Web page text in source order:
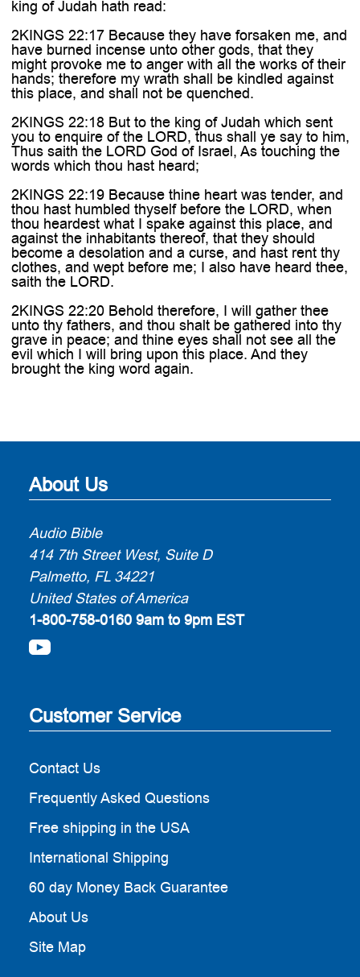
king of Judah hath read:
2KINGS 22:17 Because they have forsaken me, and
have burned incense unto other gods, that they
might provoke me to anger with all the works of their
hands; therefore my wrath shall be kindled against
this place, and shall not be quenched.
2KINGS 22:18 But to the king of Judah which sent
you to enquire of the LORD, thus shall ye say to him,
Thus saith the LORD God of Israel, As touching the
words which thou hast heard;
2KINGS 22:19 Because thine heart was tender, and
thou hast humbled thyself before the LORD, when
thou heardest what I spake against this place, and
against the inhabitants thereof, that they should
become a desolation and a curse, and hast rent thy
clothes, and wept before me; I also have heard thee,
saith the LORD.
2KINGS 22:20 Behold therefore, I will gather thee
unto thy fathers, and thou shalt be gathered into thy
grave in peace; and thine eyes shall not see all the
evil which I will bring upon this place. And they
brought the king word again.
About Us
Audio Bible
414 7th Street West, Suite D
Palmetto, FL 34221
United States of America
1-800-758-0160 9am to 9pm EST
Customer Service
Contact Us
Frequently Asked Questions
Free shipping in the USA
International Shipping
60 day Money Back Guarantee
About Us
Site Map
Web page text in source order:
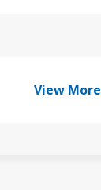
View More
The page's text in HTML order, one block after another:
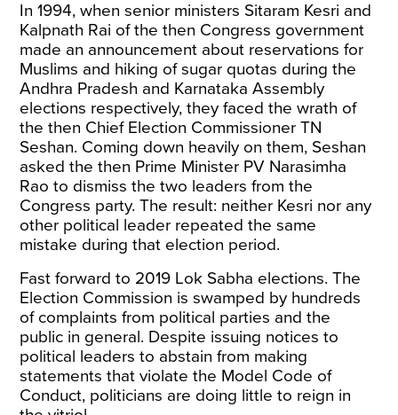
In 1994, when senior ministers Sitaram Kesri and
Kalpnath Rai of the then Congress government
made an announcement about reservations for
Muslims and hiking of sugar quotas during the
Andhra Pradesh and Karnataka Assembly
elections respectively, they faced the wrath of
the then Chief Election Commissioner TN
Seshan. Coming down heavily on them, Seshan
asked the then Prime Minister PV Narasimha
Rao to dismiss the two leaders from the
Congress party. The result: neither Kesri nor any
other political leader repeated the same
mistake during that election period.
Fast forward to 2019 Lok Sabha elections. The
Election Commission is swamped by hundreds
of complaints from political parties and the
public in general. Despite issuing notices to
political leaders to abstain from making
statements that violate the Model Code of
Conduct, politicians are doing little to reign in
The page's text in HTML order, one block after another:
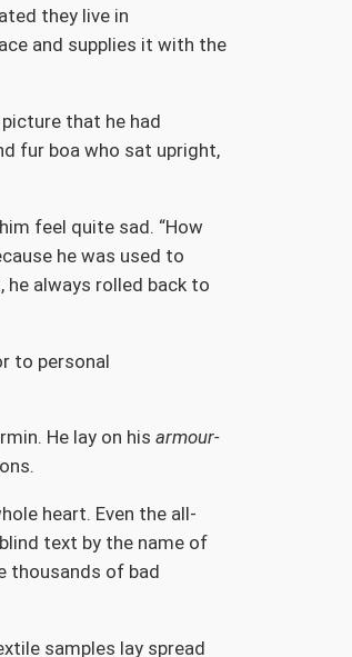
they live in
and supplies it with the
that he had
fur boa who sat upright,
feel quite sad. “How
he was used to
always rolled back to
to personal
He lay on his armour-
heart. Even the all-
text by the name of
thousands of bad
samples lay spread
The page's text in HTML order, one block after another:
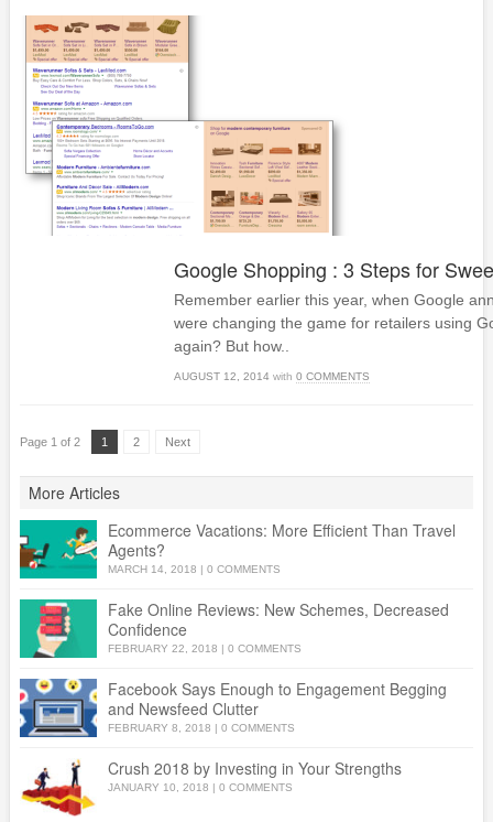
Google Shopping : 3 Steps for
Remember earlier this year, when Google
were changing the game for retailers using
again? But how..
AUGUST 12, 2014 with 0 COMMENTS
Page 1 of 2 1 2 Next
More Articles
Ecommerce Vacations: More Efficient Than Travel
Agents?
MARCH 14, 2018 | 0 COMMENTS
Fake Online Reviews: New Schemes, Decreased
Confidence
FEBRUARY 22, 2018 | 0 COMMENTS
Facebook Says Enough to Engagement Begging
and Newsfeed Clutter
FEBRUARY 8, 2018 | 0 COMMENTS
Crush 2018 by Investing in Your Strengths
JANUARY 10, 2018 | 0 COMMENTS
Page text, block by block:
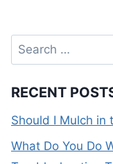
Search
for:
RECENT
Should I Mulch in
What Do You Do
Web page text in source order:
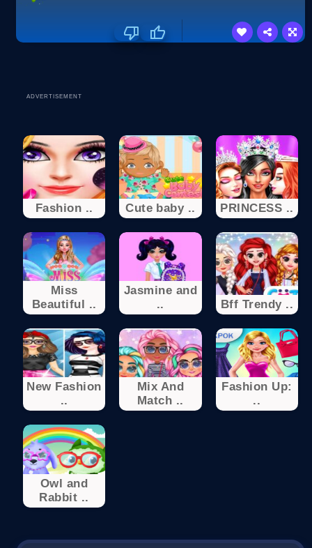
ADVERTISEMENT
Fashion .. Cute baby .. PRINCESS ..
Miss
Beautiful ..
Jasmine and
..
Bff Trendy ..
New Fashion
..
Mix And
Match ..
Fashion Up:
..
Owl and
Rabbit ..
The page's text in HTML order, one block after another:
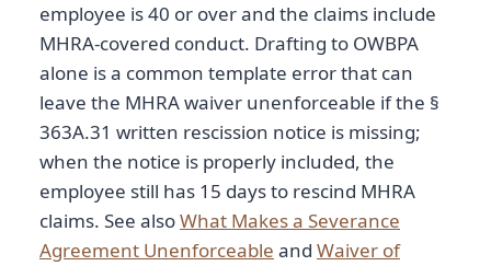
employee is 40 or over and the claims include
MHRA-covered conduct. Drafting to OWBPA
alone is a common template error that can
leave the MHRA waiver unenforceable if the §
363A.31 written rescission notice is missing;
when the notice is properly included, the
employee still has 15 days to rescind MHRA
claims. See alsoWhat Makes a Severance
Agreement Unenforceable and Waiver of
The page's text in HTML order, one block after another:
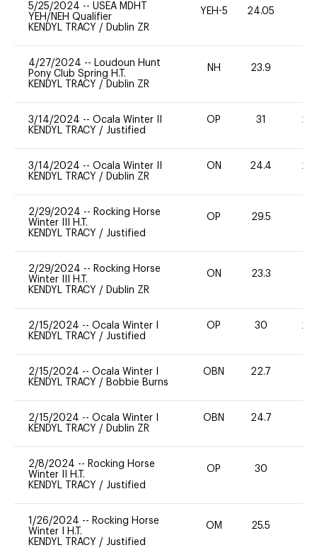
5/25/2024 -- USEA MDHT
YEH/NEH Qualifier
KENDYL TRACY / Dublin ZR
YEH-5 24.05
4/27/2024 -- Loudoun Hunt
Pony Club Spring H.T.
KENDYL TRACY / Dublin ZR
NH 23.9
3/14/2024 -- Ocala Winter II
KENDYL TRACY / Justified
OP 31 20
3/14/2024 -- Ocala Winter II
KENDYL TRACY / Dublin ZR
ON 24.4 20
2/29/2024 -- Rocking Horse
Winter III H.T.
KENDYL TRACY / Justified
OP 29.5
2/29/2024 -- Rocking Horse
Winter III H.T.
KENDYL TRACY / Dublin ZR
ON 23.3
2/15/2024 -- Ocala Winter I
KENDYL TRACY / Justified
OP 30 20
2/15/2024 -- Ocala Winter I
KENDYL TRACY / Bobbie Burns
OBN 22.7
2/15/2024 -- Ocala Winter I
KENDYL TRACY / Dublin ZR
OBN 24.7
2/8/2024 -- Rocking Horse
Winter II H.T.
KENDYL TRACY / Justified
OP 30
1/26/2024 -- Rocking Horse
Winter I H.T.
KENDYL TRACY / Justified
OM 25.5
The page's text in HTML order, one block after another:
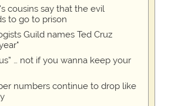
cousins say that the evil
to go to prison
Guild names Ted Cruz
… not if you wanna keep your
numbers continue to drop like
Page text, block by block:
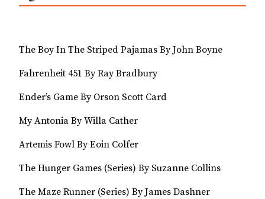
The Boy In The Striped Pajamas By John Boyne
Fahrenheit 451 By Ray Bradbury
Ender’s Game By Orson Scott Card
My Antonia By Willa Cather
Artemis Fowl By Eoin Colfer
The Hunger Games (Series) By Suzanne Collins
The Maze Runner (Series) By James Dashner
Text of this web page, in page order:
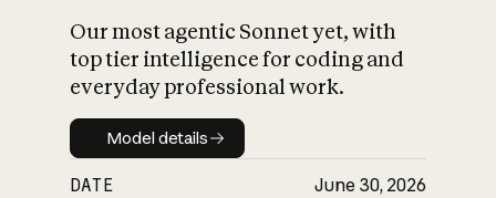
Our most agentic Sonnet yet, with
top tier intelligence for coding and
everyday professional work.
Model details
Model details
DATE June 30, 2026
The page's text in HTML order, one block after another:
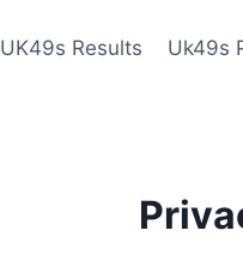
UK49s Results Uk49s
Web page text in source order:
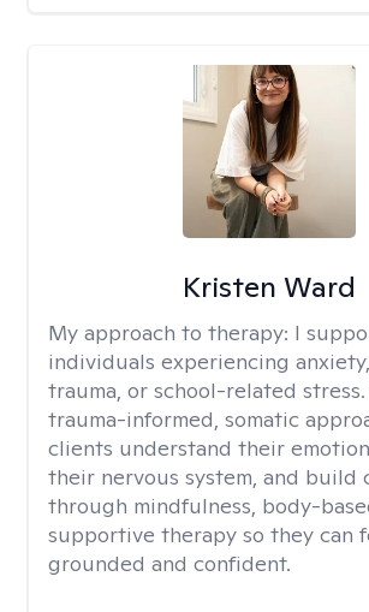
Kristen Ward
My approach to therapy: I
individuals experiencing
trauma, or school-related
trauma-informed, somatic
clients understand their
their nervous system, and build
through mindfulness, body-
supportive therapy so they can
grounded and confident.
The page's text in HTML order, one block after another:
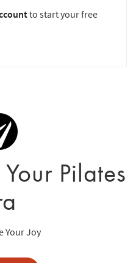
to start your free
Pilates
Your Joy
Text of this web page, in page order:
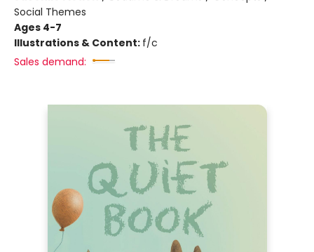
Social Themes
Ages 4-7
Illustrations & Content: f/c
Sales demand:
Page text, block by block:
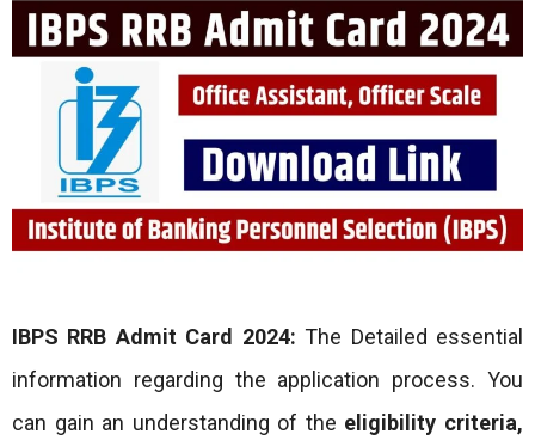
IBPS RRB Admit Card 2024: The Detailed essential
information regarding the application process. You
can gain an understanding of the eligibility criteria,
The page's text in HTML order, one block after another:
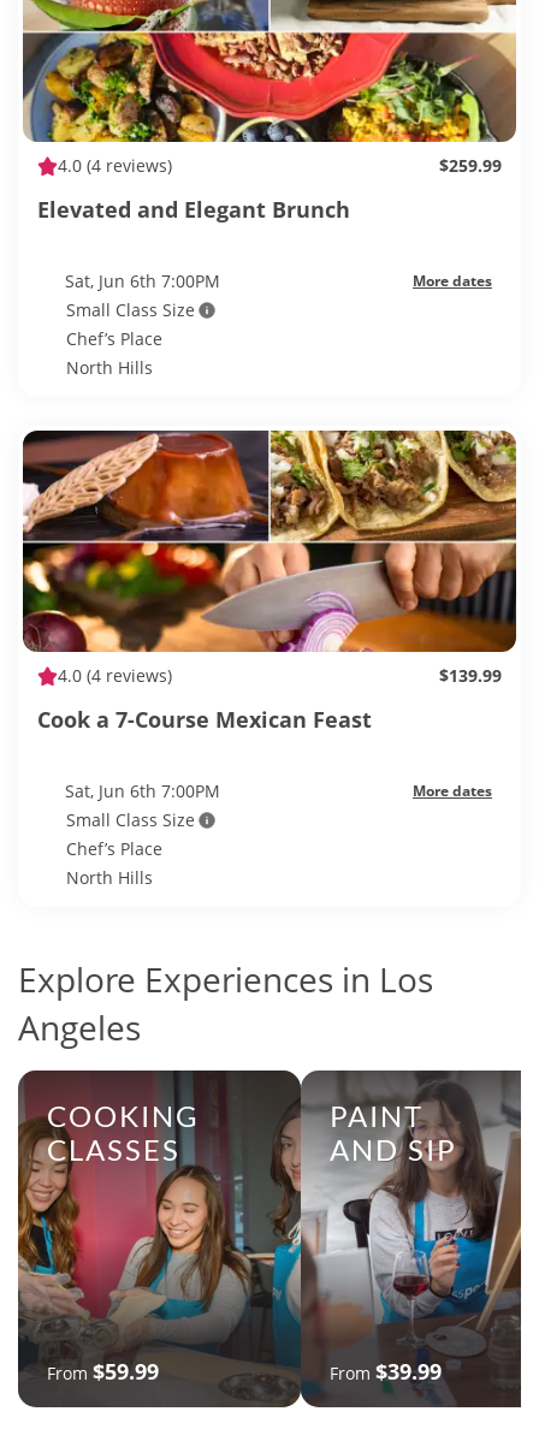
4.0 (4 reviews) $259.99
Elevated and Elegant Brunch
Sat, Jun 6th 7:00PM More dates
Small Class Size
Chef’s Place
North Hills
4.0 (4 reviews) $139.99
Cook a 7-Course Mexican Feast
Sat, Jun 6th 7:00PM More dates
Small Class Size
Chef’s Place
North Hills
Explore Experiences in Los
Angeles
COOKING
CLASSES
From $59.99
PAINT
AND SIP
From $39.99
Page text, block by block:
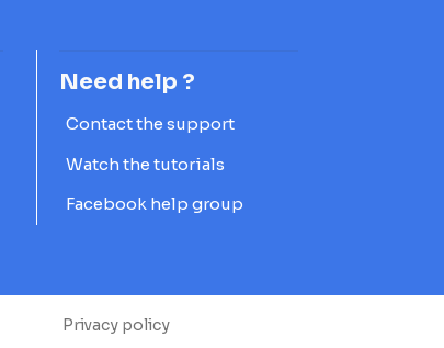
Need help ?
Contact the support
Watch the tutorials
Facebook help group
Privacy policy
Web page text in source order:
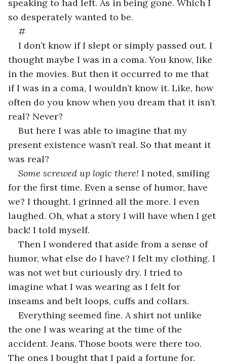
speaking to had left. As in being gone. Which I
so desperately wanted to be.
#
I don’t know if I slept or simply passed out. I
thought maybe I was in a coma. You know, like
in the movies. But then it occurred to me that
if I was in a coma, I wouldn’t know it. Like, how
often do you know when you dream that it isn’t
real? Never?
But here I was able to imagine that my
present existence wasn’t real. So that meant it
was real?
Some screwed up logic there! I noted, smiling
for the first time. Even a sense of humor, have
we? I thought. I grinned all the more. I even
laughed. Oh, what a story I will have when I get
back! I told myself.
Then I wondered that aside from a sense of
humor, what else do I have? I felt my clothing. I
was not wet but curiously dry. I tried to
imagine what I was wearing as I felt for
inseams and belt loops, cuffs and collars.
Everything seemed fine. A shirt not unlike
the one I was wearing at the time of the
accident. Jeans. Those boots were there too.
The ones I bought that I paid a fortune for.
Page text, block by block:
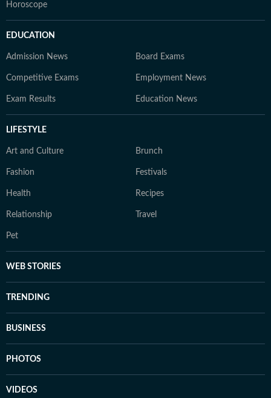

- **TASK DIRECTIONS**
From the line with "wanna keep your" up to and including the line with "top tier intelligence for coding and" above, retype every line exactly and nothing more; leave out the pictures.

- **RESULT**
… not if you wanna keep your
numbers continue to drop like
Page text, block by block:
The Boy In The Striped Pajamas By John Boyne
Fahrenheit 451 By Ray Bradbury
Ender’s Game By Orson Scott Card
My Antonia By Willa Cather
Artemis Fowl By Eoin Colfer
The Hunger Games (Series) By Suzanne Collins
The Maze Runner (Series) By James Dashner
Text of this web page, in page order:
Our most agentic Sonnet yet, with
top tier intelligence for coding and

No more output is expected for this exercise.